Interestingly, when researchers removed the inulin from the diet within a critical window, anti-parasite immunity bounced back quickly. This doesn’t mean fiber is bad in general, but it complicates the popular idea that fiber helps flush parasites. If anything, the type and timing of fiber intake during an active infection may matter more than most natural health sources acknowledge. A balanced whole-foods diet supports overall immune function, but loading up on prebiotic fiber specifically to fight parasites could backfire.
How Natural Remedies Compare to Medications
The WHO recommends albendazole and mebendazole as standard treatments for soil-transmitted worm infections. These medications are inexpensive, effective in a single dose, and simple enough that non-medical personnel like teachers administer them in mass deworming campaigns. For protozoan infections like giardia, prescription antiparasitics are the standard of care.

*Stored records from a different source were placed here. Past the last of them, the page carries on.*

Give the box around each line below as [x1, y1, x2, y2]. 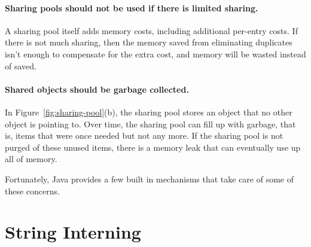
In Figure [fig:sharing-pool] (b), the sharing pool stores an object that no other [5, 105, 292, 118]
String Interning [5, 219, 141, 244]
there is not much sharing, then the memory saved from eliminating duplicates [5, 36, 292, 48]
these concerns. [5, 184, 60, 197]
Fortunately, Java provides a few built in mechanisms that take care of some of [5, 172, 294, 185]
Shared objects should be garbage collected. [5, 83, 189, 95]
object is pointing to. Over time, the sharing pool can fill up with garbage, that [5, 117, 296, 130]
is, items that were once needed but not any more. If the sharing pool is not [5, 129, 283, 142]
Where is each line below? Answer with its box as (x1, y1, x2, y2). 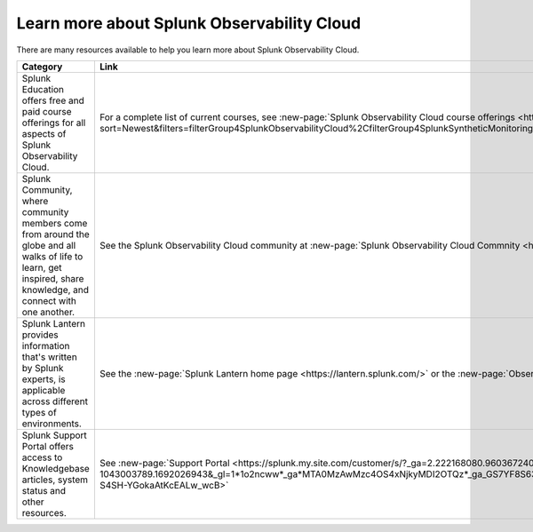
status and (21, 484, 67, 496)
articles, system (21, 473, 89, 486)
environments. (21, 417, 82, 430)
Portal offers (21, 440, 75, 452)
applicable (21, 384, 66, 396)
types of (21, 406, 57, 418)
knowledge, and (21, 283, 89, 296)
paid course (21, 105, 72, 117)
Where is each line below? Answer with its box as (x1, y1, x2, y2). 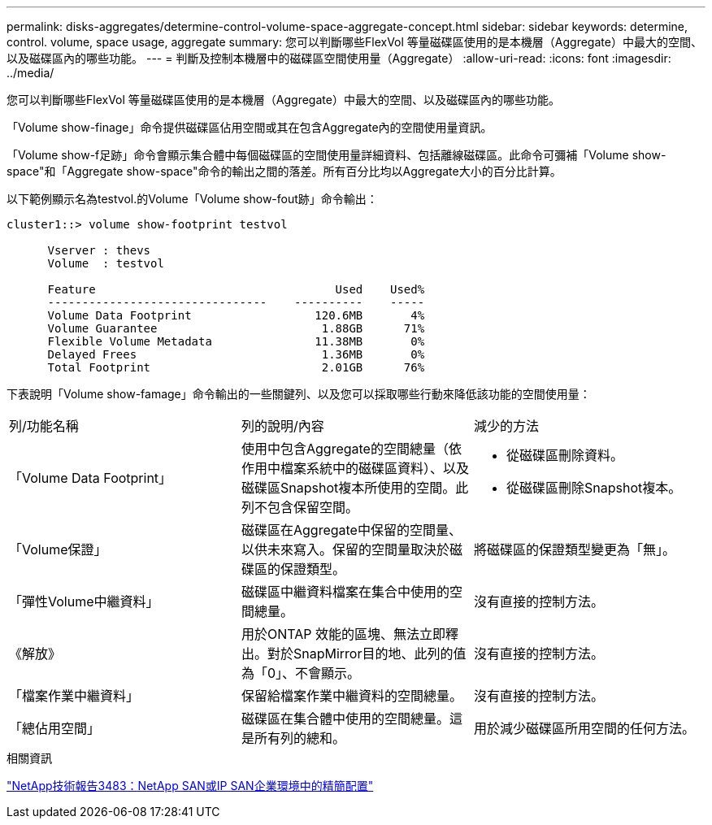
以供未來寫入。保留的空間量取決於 (241, 541, 449, 558)
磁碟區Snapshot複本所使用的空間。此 (241, 480, 469, 496)
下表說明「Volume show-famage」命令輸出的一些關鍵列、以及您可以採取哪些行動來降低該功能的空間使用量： (7, 387, 591, 401)
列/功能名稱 (9, 418, 79, 434)
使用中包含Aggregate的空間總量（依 (241, 441, 462, 457)
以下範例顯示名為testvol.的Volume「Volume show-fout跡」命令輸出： (7, 192, 378, 206)
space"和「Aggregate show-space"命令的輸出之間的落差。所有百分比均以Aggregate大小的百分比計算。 (7, 164, 562, 178)
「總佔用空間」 (9, 720, 101, 736)
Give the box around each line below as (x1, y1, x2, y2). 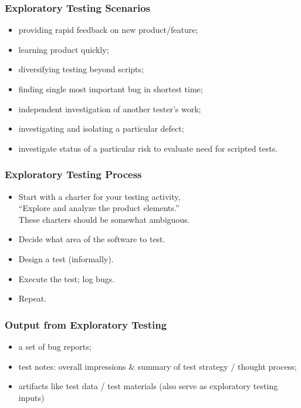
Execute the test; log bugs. (18, 272, 115, 285)
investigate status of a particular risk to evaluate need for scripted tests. (18, 142, 278, 154)
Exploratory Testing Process (5, 167, 142, 182)
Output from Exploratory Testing (5, 317, 167, 332)
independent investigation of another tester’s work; (18, 102, 201, 115)
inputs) (18, 391, 45, 403)
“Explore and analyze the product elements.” (18, 202, 180, 214)
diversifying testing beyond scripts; (18, 63, 144, 75)
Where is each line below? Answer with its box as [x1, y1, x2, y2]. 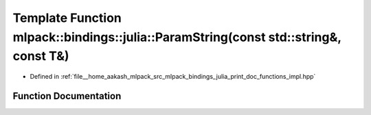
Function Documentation [12, 90, 122, 102]
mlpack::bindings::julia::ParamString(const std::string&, [12, 29, 341, 44]
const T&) [12, 49, 69, 64]
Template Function [12, 10, 122, 25]
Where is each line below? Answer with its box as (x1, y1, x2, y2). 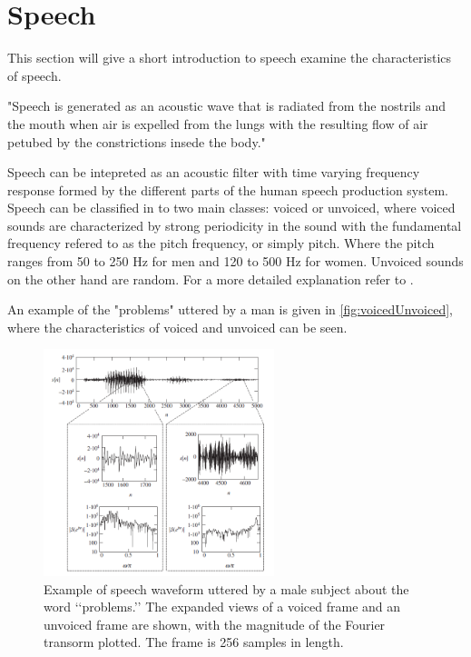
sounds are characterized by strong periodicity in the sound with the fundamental (7, 215, 462, 234)
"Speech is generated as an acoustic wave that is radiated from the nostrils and (7, 96, 446, 115)
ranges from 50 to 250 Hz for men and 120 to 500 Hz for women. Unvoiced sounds (7, 252, 464, 271)
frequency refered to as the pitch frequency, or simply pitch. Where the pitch (7, 234, 435, 253)
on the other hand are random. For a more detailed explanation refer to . (7, 269, 414, 288)
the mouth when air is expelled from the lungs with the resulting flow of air (7, 114, 428, 133)
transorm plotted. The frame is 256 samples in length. (44, 632, 344, 652)
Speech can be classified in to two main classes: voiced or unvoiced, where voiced (7, 198, 456, 217)
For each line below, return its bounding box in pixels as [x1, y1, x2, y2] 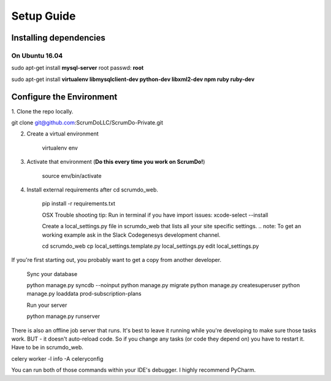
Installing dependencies [11, 33, 105, 43]
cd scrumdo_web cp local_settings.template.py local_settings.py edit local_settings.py [42, 242, 259, 250]
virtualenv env [42, 144, 78, 152]
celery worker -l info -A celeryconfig [11, 355, 104, 362]
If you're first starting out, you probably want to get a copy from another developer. [11, 256, 222, 264]
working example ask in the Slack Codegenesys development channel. [42, 231, 221, 239]
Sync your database [26, 270, 78, 277]
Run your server [26, 301, 67, 309]
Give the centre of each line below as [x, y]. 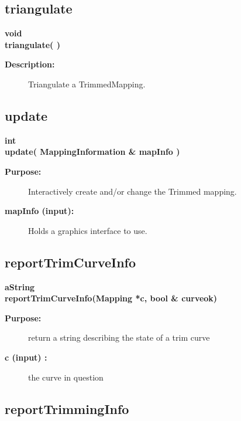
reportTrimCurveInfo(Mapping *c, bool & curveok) [111, 298]
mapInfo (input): [39, 211]
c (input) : [26, 357]
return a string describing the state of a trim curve [119, 337]
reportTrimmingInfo [67, 408]
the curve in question [66, 377]
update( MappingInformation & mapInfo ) [92, 152]
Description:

Papaya seeds in the Nigerian trial approached pharmaceutical-level clearance rates for several species, which is genuinely impressive for a food-based remedy. Garlic showed strong results against pinworms specifically. But no natural remedy has been tested across the range of parasites, populations, and infection severities that standard medications have. If you have a confirmed heavy infection, are losing weight, see blood in your stool, or have symptoms lasting more than two weeks, pharmaceutical treatment is more reliable and faster-acting.
A Practical Approach
If you want to try natural deworming, papaya seeds mixed with honey have the best human evidence behind them. Raw garlic is a reasonable addition, especially if pinworms are the concern. Both are foods with well-understood safety profiles, and both showed meaningful parasite clearance in studies.
Avoid concentrating unknown doses of plant compounds like juglone or thujone without clinical guidance. Skip diatomaceous earth for internal use since it passes through you without doing much. And get a stool test if your symptoms persist. Many people who suspect parasites actually have bacterial overgrowth, food intolerances, or inflammatory conditions that won’t respond to any antiparasitic, natural or otherwise. Knowing what you’re treating is half the battle.